Bandwidth was a bottleneck that was solved when we moved to the hosting centre. Or so we thought. We've got hold of a Network Admin at Telus who spent a great deal of time working with us to find any kinks, and we found them in the oddest places. Switches which didn't operate as promised, cards in the hosting centre that had blown but not triggered alarms, a redundant network feed that turned out not to be redundant in the common sense meaning of the term, and gigabit NIC settings that should have auto-set but didn't. We know far more about network administration than any of us (except maybe Dave) ever wanted to know.

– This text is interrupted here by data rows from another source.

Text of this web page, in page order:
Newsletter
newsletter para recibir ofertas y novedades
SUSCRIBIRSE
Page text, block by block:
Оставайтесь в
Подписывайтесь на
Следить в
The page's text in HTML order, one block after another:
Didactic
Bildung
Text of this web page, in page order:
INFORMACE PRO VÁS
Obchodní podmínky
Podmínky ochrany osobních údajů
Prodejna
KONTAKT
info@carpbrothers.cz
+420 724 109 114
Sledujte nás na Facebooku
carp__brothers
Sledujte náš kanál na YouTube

In adding more webservers we needed to ensure our load balancing solution was appropriate. We've been using the Network Load Balancing in Windows 2000 which up until now has been working fine. However, this service suffers from a few problems: it doesn't route requests based on server load; it doesn't halt requests to a server if IIS on that server has died; and for session state to be maintained (in ASP) you need to set IP affinity on. IP affinity means that once you hit a server, you are stuck to that server until you start a new session or the server recycles. And speaking of session state when a server running an ASP site goes down or is cycled, all session information is lost. Furthermore, sharing session state between ASP and ASP.NET sections of a site can be a hassle.

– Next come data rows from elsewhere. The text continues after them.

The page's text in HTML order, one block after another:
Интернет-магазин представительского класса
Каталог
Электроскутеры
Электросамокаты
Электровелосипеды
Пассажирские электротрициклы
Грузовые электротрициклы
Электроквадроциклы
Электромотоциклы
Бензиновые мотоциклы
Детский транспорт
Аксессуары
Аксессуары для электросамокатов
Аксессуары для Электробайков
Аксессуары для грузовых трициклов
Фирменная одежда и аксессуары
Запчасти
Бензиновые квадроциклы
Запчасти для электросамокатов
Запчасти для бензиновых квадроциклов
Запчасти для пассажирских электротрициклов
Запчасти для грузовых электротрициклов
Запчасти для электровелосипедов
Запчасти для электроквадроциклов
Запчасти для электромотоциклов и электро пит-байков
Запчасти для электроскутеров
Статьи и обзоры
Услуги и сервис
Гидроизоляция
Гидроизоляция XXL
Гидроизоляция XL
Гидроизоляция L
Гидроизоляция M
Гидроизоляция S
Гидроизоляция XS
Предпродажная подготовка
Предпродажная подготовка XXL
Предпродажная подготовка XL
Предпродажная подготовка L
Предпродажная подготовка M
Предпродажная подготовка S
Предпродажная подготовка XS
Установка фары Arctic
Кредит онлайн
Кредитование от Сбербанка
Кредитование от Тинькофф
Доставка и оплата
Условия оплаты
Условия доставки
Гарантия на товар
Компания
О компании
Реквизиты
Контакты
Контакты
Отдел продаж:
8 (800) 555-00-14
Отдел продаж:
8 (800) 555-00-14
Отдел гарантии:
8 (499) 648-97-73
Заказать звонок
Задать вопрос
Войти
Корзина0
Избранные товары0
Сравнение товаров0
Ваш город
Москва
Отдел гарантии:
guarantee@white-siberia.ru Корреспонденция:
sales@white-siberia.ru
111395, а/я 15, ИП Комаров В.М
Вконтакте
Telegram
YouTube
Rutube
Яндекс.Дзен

So we decided to kill a few birds with one stone and rewrite our session management to use SQL Server instead of IIS. This allows us to:
Turn off IP affinity. This means load balancing will be smoother
Use our firewall's load balancing system that responds to server load. Again, even smoother balancing.
Be more agressive with our automatic server cycling. We cycle servers as soon as memory usage or load is too high, but we tend to be judicious since cycling a server kills the sessions for that server. Taking session management off the server, combined with agile load balancing means we can cycle our servers with extreme prejudice.

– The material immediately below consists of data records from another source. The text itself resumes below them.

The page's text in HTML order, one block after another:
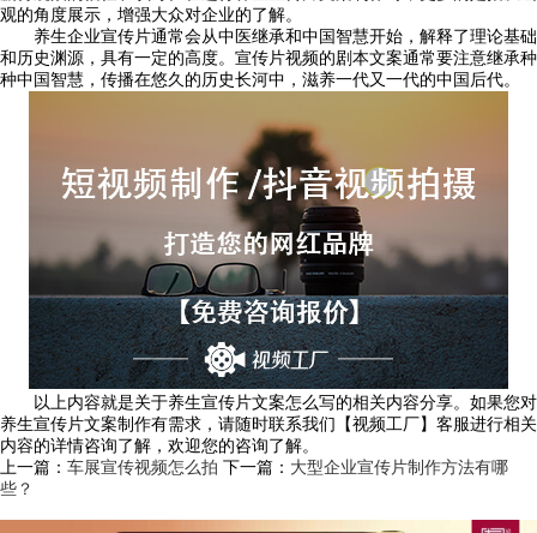
观的角度展示，增强大众对企业的了解。
养生企业宣传片通常会从中医继承和中国智慧开始，解释了理论基础
和历史渊源，具有一定的高度。宣传片视频的剧本文案通常要注意继承种
种中国智慧，传播在悠久的历史长河中，滋养一代又一代的中国后代。
以上内容就是关于养生宣传片文案怎么写的相关内容分享。如果您对
养生宣传片文案制作有需求，请随时联系我们【视频工厂】客服进行相关
内容的详情咨询了解，欢迎您的咨询了解。
上一篇： 车展宣传视频怎么拍 下一篇： 大型企业宣传片制作方法有哪
些？

Move to ASP.NET gracefully, instead of in one big lump
Load on the SQL cluster is, at the moment, manageable, but there are times when load can max out. Work has been done on further optimising data access and ensuring connection pooling is working as efficiently as possible. Even so, our database backend is the one piece of our puzzle ripe for optimising and will be the focus of our next set of upgrades.
After all the dust settled, load tests showed around a 10-20% improvement in load capacity. The improvements to scalability on both the web and data access sides of things are far more valuable, though, as is the ability to mix and match ASP and ASP.NET pages and components.
I mentioned the 'yet' caveat when talking about us not needing .NET, but that statement applies strictly to the site as it stands now. All future work, improvements and features will be .NET only. A more fine grained article attribution system, more thorough client-based site monitoring systems, offline caching and processing, and features that simply don't make sense in ASP mean the new .NET codebase will be used more and more.